Further, we should follow the America law, which requires the union be provided with a list of employee names and contact information (ie email addresses for example) to enable the union to actually communicate with voters. In Canada, political parties are given a list of voters and their addresses in political elections, but the preferred policy in labour law is to ensure that only employers have the voters contact information, not unions. The system is designed to put up as many roadblocks as possible to stop unions from speaking with employees. It is a very odd system if the goal is to promote an informed choice of whether to support collective bargaining.
Employers argue that it is a gross interference with employee privacy to be required to give out employee contact information, such as email addresses, to a union that is attempting to organizing the workplace. I entirely understand why employers don’t want unions to be able to contact their employees. It is great being the only party with easy communicative access to the voting constituency! But let’s face it, nowadays that argument is nonsense: I get 50 junk emails a day from companies that have been given my email address by some business or another. If I’m not interested in the email, I just delete it. How is it harmful for employees being asked to make an important decision about unionization to receive an email with information from the union and a way to contact the union for more information?

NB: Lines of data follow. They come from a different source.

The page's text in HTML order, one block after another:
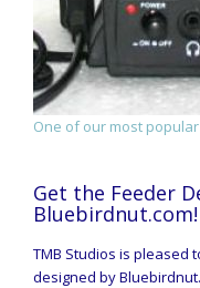
One of our most
Get the Feeder
Bluebirdnut.com!
TMB Studios is pleased
designed by
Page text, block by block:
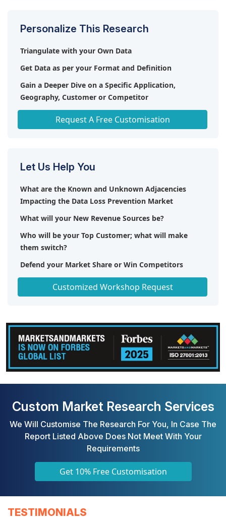
Personalize This Research
Triangulate with your Own Data
Get Data as per your Format and Definition
Gain a Deeper Dive on a Specific Application,
Geography, Customer or Competitor
Any level of Personalization
Request A Free Customisation
Let Us Help You
What are the Known and Unknown Adjacencies
Impacting the Data Loss Prevention Market
What will your New Revenue Sources be?
Who will be your Top Customer; what will make
them switch?
Defend your Market Share or Win Competitors
Get a Scorecard for Target Partners
Customized Workshop Request
Custom Market Research Services
We Will Customise The Research For You, In Case The
Report Listed Above Does Not Meet With Your
Requirements
Get 10% Free Customisation
TESTIMONIALS
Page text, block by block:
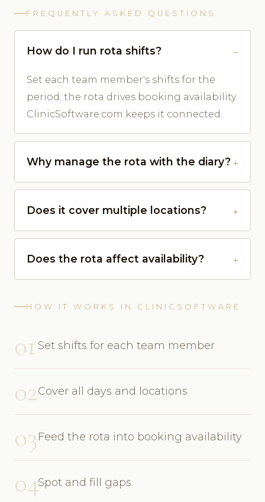
FREQUENTLY ASKED QUESTIONS
How do I run rota shifts?
Set each team member's shifts for the
period; the rota drives booking availability.
ClinicSoftware.com keeps it connected.
Why manage the rota with the diary?
Does it cover multiple locations?
Does the rota affect availability?
HOW IT WORKS IN CLINICSOFTWARE
01 Set shifts for each team member
02Cover all days and locations
03Feed the rota into booking availability
04Spot and fill gaps
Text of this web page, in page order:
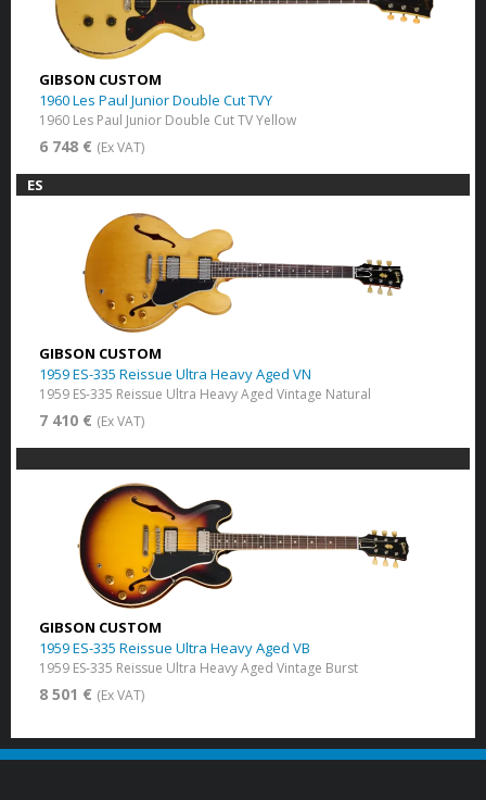
GIBSON CUSTOM
1960 Les Paul Junior Double Cut TVY
1960 Les Paul Junior Double Cut TV Yellow
6 748 € (Ex VAT)
ES
GIBSON CUSTOM
1959 ES-335 Reissue Ultra Heavy Aged VN
1959 ES-335 Reissue Ultra Heavy Aged Vintage Natural
7 410 € (Ex VAT)
GIBSON CUSTOM
1959 ES-335 Reissue Ultra Heavy Aged VB
1959 ES-335 Reissue Ultra Heavy Aged Vintage Burst
8 501 € (Ex VAT)
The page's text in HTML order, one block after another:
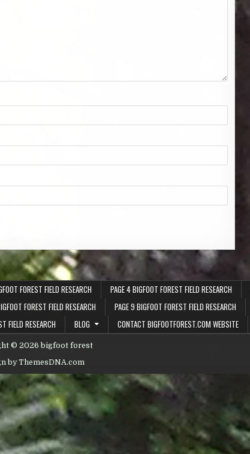
FOREST FIELD RESEARCH PAGE 4 BIGFOOT FOREST FIELD RESEARCH
FOREST FIELD RESEARCH PAGE 9 BIGFOOT FOREST FIELD RESEARCH
FIELD RESEARCH BLOG CONTACT BIGFOOTFOREST.COM WEBSITE
© 2026 bigfoot forest
by ThemesDNA.com
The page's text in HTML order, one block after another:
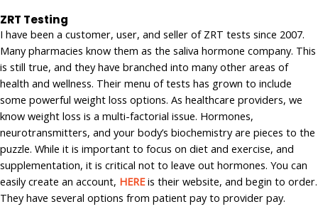
ZRT Testing
I have been a customer, user, and seller of ZRT tests since 2007.
Many pharmacies know them as the saliva hormone company. This
is still true, and they have branched into many other areas of
health and wellness. Their menu of tests has grown to include
some powerful weight loss options. As healthcare providers, we
know weight loss is a multi-factorial issue. Hormones,
neurotransmitters, and your body’s biochemistry are pieces to the
puzzle. While it is important to focus on diet and exercise, and
supplementation, it is critical not to leave out hormones. You can
easily create an account, HEREis their website, and begin to order.
They have several options from patient pay to provider pay.
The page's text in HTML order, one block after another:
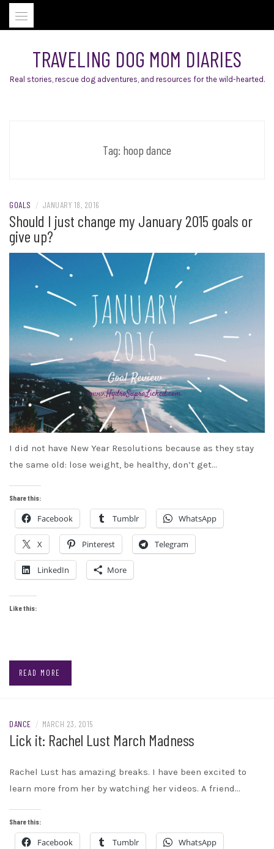
Skip
TRAVELING DOG MOM DIARIES
Real stories, rescue dog adventures, and resources for the wild-hearted.
Tag: hoop dance
GOALS / JANUARY 18, 2016
Should I just change my January 2015 goals or
give up?
I did not have New Year Resolutions because as they stay
the same old: lose weight, be healthy, don’t get…
Share this:
Facebook Tumblr WhatsApp
X Pinterest Telegram
LinkedIn More
Like this:
READ MORE
DANCE / MARCH 23, 2015
Lick it: Rachel Lust March Madness
Rachel Lust has amazing breaks. I have been excited to
learn more from her by watching her videos. A friend…
Share this:
Facebook Tumblr WhatsApp
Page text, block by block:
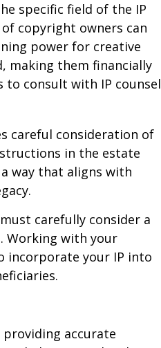
specific field of the IP
copyright owners can
power for creative
making them financially
consult with IP counsel
careful consideration of
in the estate
way that aligns with
carefully consider a
Working with your
incorporate your IP into
accurate
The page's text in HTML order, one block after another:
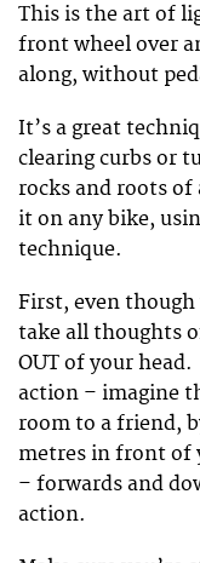
This is the art of
front wheel over
along, without
It’s a great
clearing curbs or
rocks and roots
it on any bike,
technique.
First, even
take all thoughts
OUT of your
action – imagine
room to a friend,
metres in front of
– forwards and
action.
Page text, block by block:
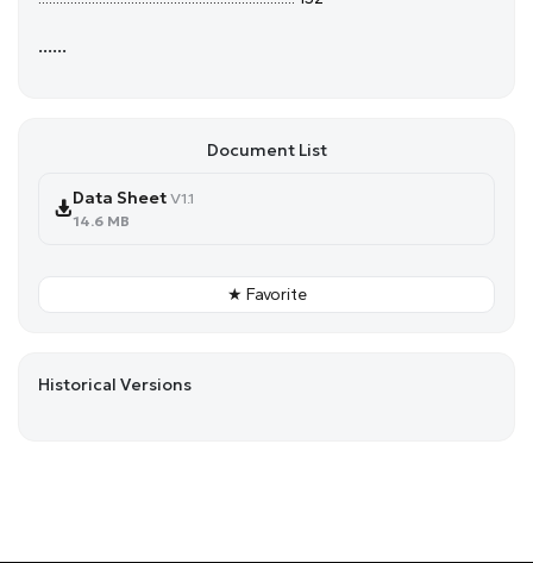
......
Document List
Data Sheet V1.1
14.6 MB
★ Favorite
Historical Versions
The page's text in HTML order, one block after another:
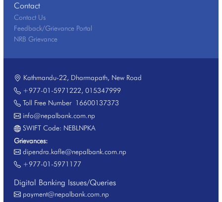
Contact
Contact Us
Feedback/Grievance Portal
NRB Grievance
Kathmandu-22, Dharmapath, New Road
+977-01-5971222, 015347999
Toll Free Number16600137373
info@nepalbank.com.np
SWIFT Code: NEBLNPKA
Grievances:
dipendra.kafle@nepalbank.com.np
+977-01-5971177
Digital Banking Issues/Queries
payment@nepalbank.com.np
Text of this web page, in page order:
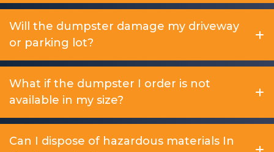
Will the dumpster damage my driveway
or parking lot?
What if the dumpster I order is not
available in my size?
Can I dispose of hazardous materials In
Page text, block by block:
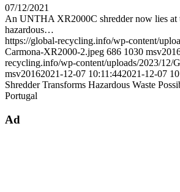
07/12/2021
An UNTHA XR2000C shredder now lies at
hazardous…
https://global-recycling.info/wp-content/
Carmona-XR2000-2.jpeg 686 1030
recycling.info/wp-content/uploads/2023/12/
msv20162021-12-07 10:11:442021-12-07
Shredder Transforms Hazardous Waste
Portugal
Ad
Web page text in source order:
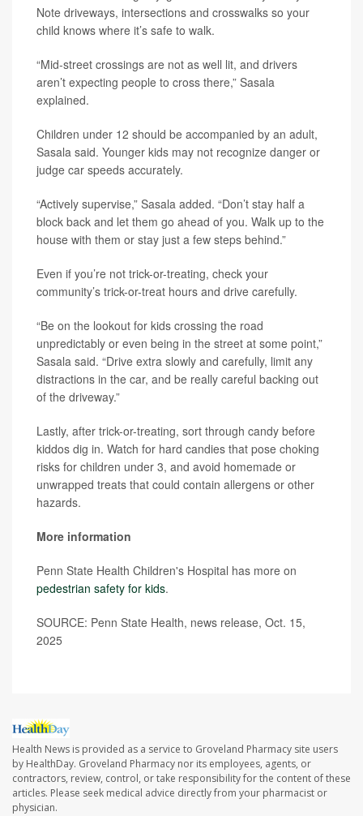
Note driveways, intersections and crosswalks so your
child knows where it’s safe to walk.
“Mid-street crossings are not as well lit, and drivers
aren’t expecting people to cross there,” Sasala
explained.
Children under 12 should be accompanied by an adult,
Sasala said. Younger kids may not recognize danger or
judge car speeds accurately.
“Actively supervise,” Sasala added. “Don’t stay half a
block back and let them go ahead of you. Walk up to the
house with them or stay just a few steps behind.”
Even if you’re not trick-or-treating, check your
community’s trick-or-treat hours and drive carefully.
“Be on the lookout for kids crossing the road
unpredictably or even being in the street at some point,”
Sasala said. “Drive extra slowly and carefully, limit any
distractions in the car, and be really careful backing out
of the driveway.”
Lastly, after trick-or-treating, sort through candy before
kiddos dig in. Watch for hard candies that pose choking
risks for children under 3, and avoid homemade or
unwrapped treats that could contain allergens or other
hazards.
More information
Penn State Health Children's Hospital has more on
pedestrian safety for kids.
SOURCE: Penn State Health, news release, Oct. 15,
2025
Health News is provided as a service to Groveland Pharmacy site users
by HealthDay. Groveland Pharmacy nor its employees, agents, or
contractors, review, control, or take responsibility for the content of these
articles. Please seek medical advice directly from your pharmacist or
physician.
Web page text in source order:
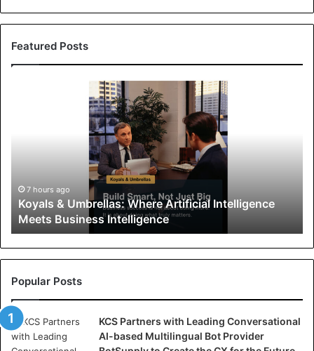
Featured Posts
r
e
l
l
s
:
W
7 hours ago
Koyals & Umbrellas: Where Artificial Intelligence
Meets Business Intelligence
Popular Posts
KCS Partners with Leading Conversational
AI-based Multilingual Bot Provider
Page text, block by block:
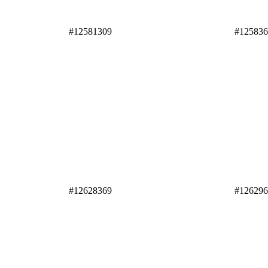
#12581309
#12628369
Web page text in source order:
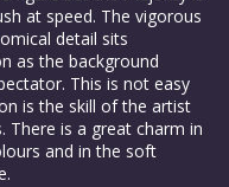
at speed. The vigorous
detail sits
as the background
This is not easy
is the skill of the artist
There is a great charm in
and in the soft
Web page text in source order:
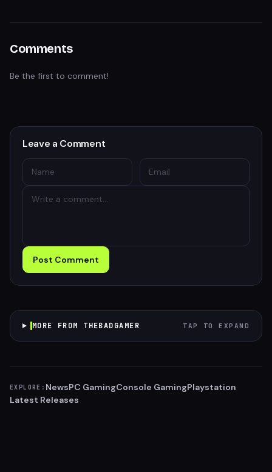
Comments
Be the first to comment!
Leave a Comment
Post Comment
MORE FROM THEBADGAMER TAP TO EXPAND
EXPLORE: NewsPC GamingConsole GamingPlaystation
Latest Releases
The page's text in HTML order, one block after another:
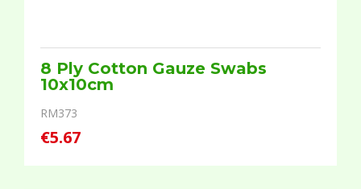
8 Ply Cotton Gauze Swabs
10x10cm
RM373
€5.67
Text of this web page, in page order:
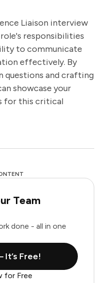
Liaison interview
responsibilities
to communicate
effectively. By
questions and crafting
showcase your
for this critical
Team
done - all in one
It’s Free!
for Free
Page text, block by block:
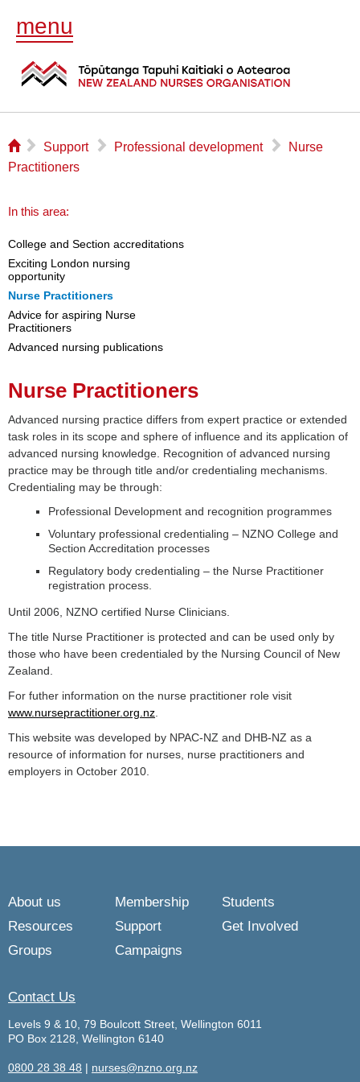
menu
⌂ ▻ Support ▻ Professional development ▻
Nurse
Practitioners
In this area:
College and Section accreditations
Exciting London nursing
opportunity
Nurse Practitioners
Advice for aspiring Nurse
Practitioners
Advanced nursing publications
Nurse Practitioners
Advanced nursing practice differs from expert practice or extended
task roles in its scope and sphere of influence and its application of
advanced nursing knowledge. Recognition of advanced nursing
practice may be through title and/or credentialing mechanisms.
Credentialing may be through:
Professional Development and recognition programmes
Voluntary professional credentialing – NZNO College and
Section Accreditation processes
Regulatory body credentialing – the Nurse Practitioner
registration process.
Until 2006, NZNO certified Nurse Clinicians.
The title Nurse Practitioner is protected and can be used only by
those who have been credentialed by the Nursing Council of New
Zealand.
For futher information on the nurse practitioner role visit
www.nursepractitioner.org.nz
This website was developed by NPAC-NZ and DHB-NZ as a
resource of information for nurses, nurse practitioners and
employers in October 2010.
About us Membership
Students
Resources
Support
Get Involved
Groups
Campaigns
Contact Us
Levels 9 & 10, 79 Boulcott Street, Wellington 6011
PO Box 2128, Wellington 6140
0800 28 38 48 | nurses@nzno.org.nz
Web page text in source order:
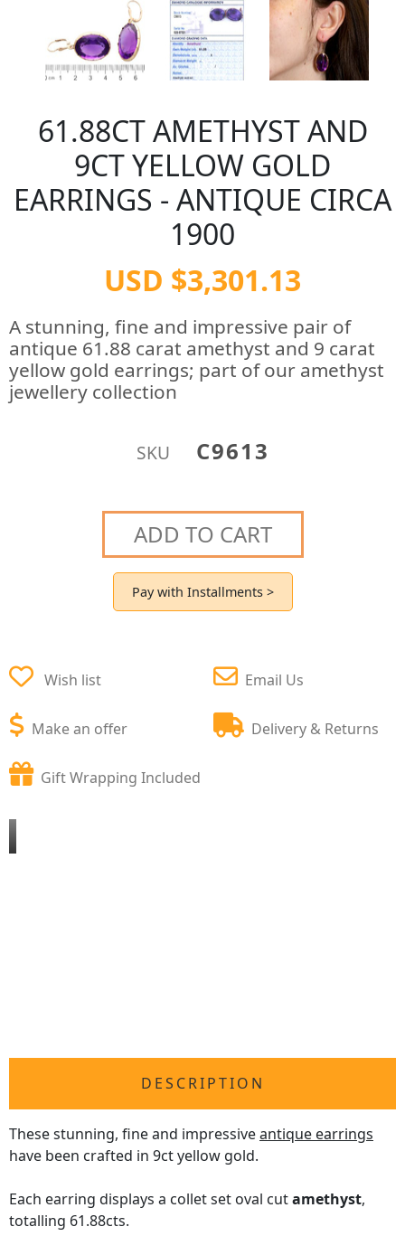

Because I Have All the Answers
In my proposed model, the union can apply to the labour board once it has obtained a certain threshold of employee support, say 20%. At that point the employer must provide the union with the names and number of employees in the bargaining unit so the union knows how many employees it needs to get to a majority. Again, there is nothing about that information that proprietary and no reason to hide this number except to make life difficult for unions. For smaller workplaces, the union can calculate this number easily just by talking to the workers. The challenge is large workplaces and workplaces with large contingent workforces. There is no policy reason to justify making unions guess how many employees are in the bargaining unit.
Secondly, the union must be given email addresses to enable them to send information to the workers. Again, there is no policy reason that justifies making it difficult for unions to communicate with workers. Employers can simply walk around the workplace chatting up workers, or hold a “captive audience meeting” requiring employees to listen to all the reasons the employer thinks unionization would be band. And of course employers already have the phone numbers and email addresses of the employees so they can send anti-collective bargaining messages that way too. Unions should at the very least be able to send the voters emails making the union’s case for collective bargaining. Workers who don’t support collective bargaining can just delete the email, like I delete and block emails every single day. What’s the problem?
Issues for Discussion
I have argued that the law should make it easier for unions to learn how many employees are in a proposed bargaining unit, rather than make unions guess at this number or file applications for certification in order to learn it. My proposal is that unions which can satisfy a low threshold (say 20% employee support) should be entitled to receive a list of names of employees in the bargaining unit and contract information.
Can you think of an argument against my proposal that is NOT just that employers would rather unions be required to guess the number of employees in the bargaining unit and not be able to communicate with those employees through emails?